**TASK DATA:**

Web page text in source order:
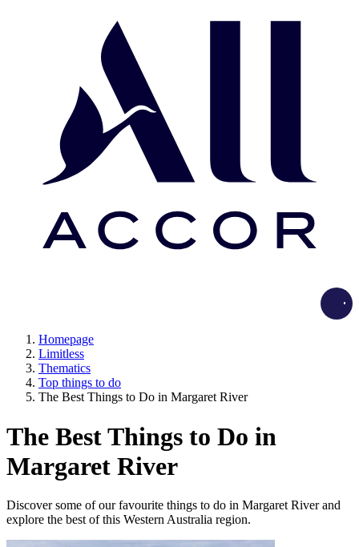
Homepage
Limitless
Thematics
Top things to do
The Best Things to Do in Margaret River
The Best Things to Do in
Margaret River
Discover some of our favourite things to do in Margaret River and
explore the best of this Western Australia region.
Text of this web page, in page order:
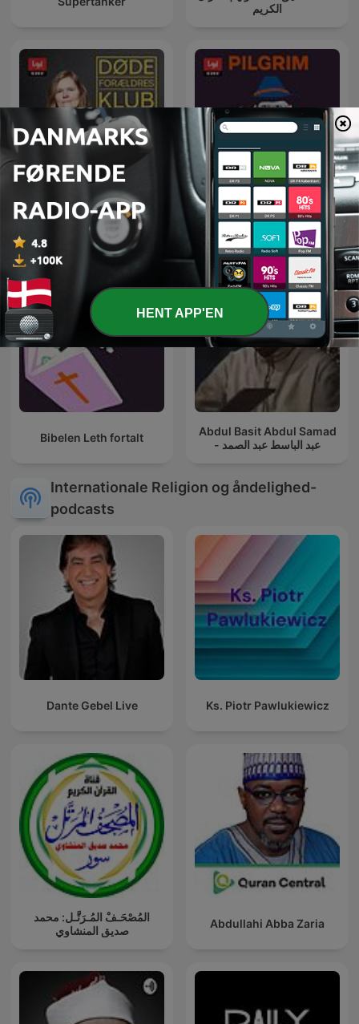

**YOUR INSTRUCTIONS:** Make an exact copy of every record, pictures excluded.

**EXERCISE SOLUTION:**
Web page text in source order:
Homepage
Limitless
Thematics
Top things to do
The Best Things to Do in Margaret River
The Best Things to Do in
Margaret River
Discover some of our favourite things to do in Margaret River and
explore the best of this Western Australia region.
Text of this web page, in page order:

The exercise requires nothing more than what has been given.